### Work order
Print the data exactly. Omit the pictures.

(Collected data entries)
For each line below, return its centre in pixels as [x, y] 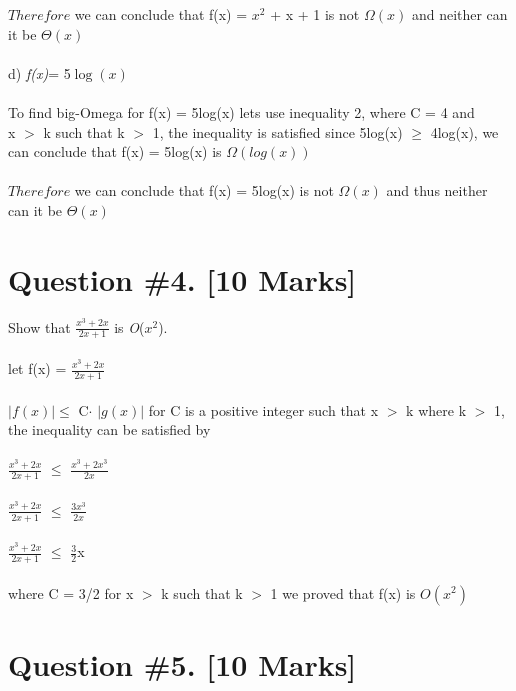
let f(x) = [37, 368]
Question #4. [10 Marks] [182, 278]
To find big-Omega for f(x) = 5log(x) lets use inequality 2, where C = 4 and [241, 111]
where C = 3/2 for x [71, 592]
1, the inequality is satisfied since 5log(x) [277, 131]
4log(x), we [464, 131]
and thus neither [437, 190]
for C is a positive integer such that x [263, 409]

### Exercise result
For each line below, return its centre in pixels as [x, y] 
let f(x) = [37, 368]
Question #4. [10 Marks] [182, 278]
To find big-Omega for f(x) = 5log(x) lets use inequality 2, where C = 4 and [241, 111]
where C = 3/2 for x [71, 592]
1, the inequality is satisfied since 5log(x) [277, 131]
4log(x), we [464, 131]
and thus neither [437, 190]
for C is a positive integer such that x [263, 409]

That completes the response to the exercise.